What is expected.
What you write must match exactly the lines from the one with "costs by opting" through the last line of the material below.

Recorded information.
:::::
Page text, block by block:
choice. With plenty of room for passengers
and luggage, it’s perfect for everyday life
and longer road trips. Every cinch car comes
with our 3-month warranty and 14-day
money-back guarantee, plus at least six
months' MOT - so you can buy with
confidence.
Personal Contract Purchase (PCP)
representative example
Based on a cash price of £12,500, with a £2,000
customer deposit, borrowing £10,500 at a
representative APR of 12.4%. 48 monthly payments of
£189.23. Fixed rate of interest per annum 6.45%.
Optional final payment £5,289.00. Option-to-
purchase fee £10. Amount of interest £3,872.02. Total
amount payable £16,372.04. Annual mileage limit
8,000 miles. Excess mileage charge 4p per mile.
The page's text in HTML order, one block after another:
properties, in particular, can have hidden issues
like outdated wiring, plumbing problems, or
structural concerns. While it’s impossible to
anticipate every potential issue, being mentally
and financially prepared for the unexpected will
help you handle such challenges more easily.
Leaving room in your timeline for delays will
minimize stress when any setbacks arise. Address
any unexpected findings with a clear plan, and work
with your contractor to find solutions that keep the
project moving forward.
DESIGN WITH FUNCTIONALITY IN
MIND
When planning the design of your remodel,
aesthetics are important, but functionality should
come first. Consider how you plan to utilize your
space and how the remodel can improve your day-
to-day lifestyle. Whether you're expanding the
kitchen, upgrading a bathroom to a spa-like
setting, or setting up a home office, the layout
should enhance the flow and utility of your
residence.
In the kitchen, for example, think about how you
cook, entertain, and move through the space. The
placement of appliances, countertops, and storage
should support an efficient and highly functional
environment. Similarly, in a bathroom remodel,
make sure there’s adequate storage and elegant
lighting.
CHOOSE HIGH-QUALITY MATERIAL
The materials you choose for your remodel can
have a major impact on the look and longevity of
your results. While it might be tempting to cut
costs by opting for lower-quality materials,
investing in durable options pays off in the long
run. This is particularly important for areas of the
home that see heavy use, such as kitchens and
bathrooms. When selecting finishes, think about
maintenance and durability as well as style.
:::::
Output of the task.
costs by opting for lower-quality materials,
investing in durable options pays off in the long
run. This is particularly important for areas of the
home that see heavy use, such as kitchens and
bathrooms. When selecting finishes, think about
maintenance and durability as well as style.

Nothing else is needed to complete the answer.